Stored records:
___
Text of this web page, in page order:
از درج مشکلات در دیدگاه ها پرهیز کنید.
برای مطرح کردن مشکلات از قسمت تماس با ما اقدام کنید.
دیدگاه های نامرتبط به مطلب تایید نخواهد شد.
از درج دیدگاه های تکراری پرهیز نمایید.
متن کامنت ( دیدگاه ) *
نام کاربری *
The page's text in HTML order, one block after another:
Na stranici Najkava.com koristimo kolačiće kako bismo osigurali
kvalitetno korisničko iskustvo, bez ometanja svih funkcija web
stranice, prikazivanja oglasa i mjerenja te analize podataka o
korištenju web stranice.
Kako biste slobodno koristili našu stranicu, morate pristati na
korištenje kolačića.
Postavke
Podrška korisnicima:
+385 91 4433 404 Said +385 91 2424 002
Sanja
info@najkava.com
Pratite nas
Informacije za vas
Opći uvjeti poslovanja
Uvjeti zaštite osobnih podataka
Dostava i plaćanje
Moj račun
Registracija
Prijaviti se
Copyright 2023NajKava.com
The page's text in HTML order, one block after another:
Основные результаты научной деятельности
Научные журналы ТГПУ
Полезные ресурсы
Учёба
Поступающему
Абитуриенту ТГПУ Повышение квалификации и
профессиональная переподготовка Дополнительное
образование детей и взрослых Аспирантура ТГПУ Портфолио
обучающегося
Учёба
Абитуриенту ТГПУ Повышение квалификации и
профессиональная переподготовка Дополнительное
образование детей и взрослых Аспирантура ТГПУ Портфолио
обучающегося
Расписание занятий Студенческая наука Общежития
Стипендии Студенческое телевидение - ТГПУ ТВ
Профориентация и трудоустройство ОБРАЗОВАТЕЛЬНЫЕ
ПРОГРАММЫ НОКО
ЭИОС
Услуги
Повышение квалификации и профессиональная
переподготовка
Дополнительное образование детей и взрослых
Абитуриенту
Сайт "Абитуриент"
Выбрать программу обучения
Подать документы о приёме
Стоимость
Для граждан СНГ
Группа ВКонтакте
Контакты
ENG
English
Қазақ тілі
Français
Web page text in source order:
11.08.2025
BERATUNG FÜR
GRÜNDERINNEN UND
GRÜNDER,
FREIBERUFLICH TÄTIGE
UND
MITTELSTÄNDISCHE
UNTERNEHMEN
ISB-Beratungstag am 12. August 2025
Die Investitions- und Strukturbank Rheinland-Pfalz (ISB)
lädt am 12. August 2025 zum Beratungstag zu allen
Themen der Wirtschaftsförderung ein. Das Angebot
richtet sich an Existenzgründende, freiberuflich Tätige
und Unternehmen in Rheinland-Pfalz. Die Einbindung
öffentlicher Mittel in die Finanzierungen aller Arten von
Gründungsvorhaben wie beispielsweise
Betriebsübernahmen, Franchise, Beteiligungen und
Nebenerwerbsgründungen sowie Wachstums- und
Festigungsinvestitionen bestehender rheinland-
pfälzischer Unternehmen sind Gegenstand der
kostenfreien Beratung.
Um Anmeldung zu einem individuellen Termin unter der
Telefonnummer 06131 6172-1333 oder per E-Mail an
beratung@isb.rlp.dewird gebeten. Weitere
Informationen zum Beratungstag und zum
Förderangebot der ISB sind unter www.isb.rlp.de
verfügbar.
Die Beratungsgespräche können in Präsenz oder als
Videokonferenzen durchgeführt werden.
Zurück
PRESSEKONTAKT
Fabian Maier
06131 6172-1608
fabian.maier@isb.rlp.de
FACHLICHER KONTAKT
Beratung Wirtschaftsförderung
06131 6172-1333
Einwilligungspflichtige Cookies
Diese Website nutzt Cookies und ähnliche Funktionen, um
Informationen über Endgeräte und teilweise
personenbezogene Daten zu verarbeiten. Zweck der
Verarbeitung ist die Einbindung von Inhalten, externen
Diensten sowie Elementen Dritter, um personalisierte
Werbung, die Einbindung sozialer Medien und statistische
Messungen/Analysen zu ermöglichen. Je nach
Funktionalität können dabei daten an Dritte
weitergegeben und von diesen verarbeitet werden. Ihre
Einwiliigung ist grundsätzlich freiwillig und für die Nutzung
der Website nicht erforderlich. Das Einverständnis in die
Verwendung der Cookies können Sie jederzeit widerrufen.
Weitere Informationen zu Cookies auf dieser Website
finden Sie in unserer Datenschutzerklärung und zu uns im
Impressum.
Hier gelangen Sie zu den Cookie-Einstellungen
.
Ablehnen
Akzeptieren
___
EXERCISE GOAL:
Quote only the stretch of lines that starts the data above and ends with the line containing "نام کاربری *", both included.

TASK RESULT:
Text of this web page, in page order:
از درج مشکلات در دیدگاه ها پرهیز کنید.
برای مطرح کردن مشکلات از قسمت تماس با ما اقدام کنید.
دیدگاه های نامرتبط به مطلب تایید نخواهد شد.
از درج دیدگاه های تکراری پرهیز نمایید.
متن کامنت ( دیدگاه ) *
نام کاربری *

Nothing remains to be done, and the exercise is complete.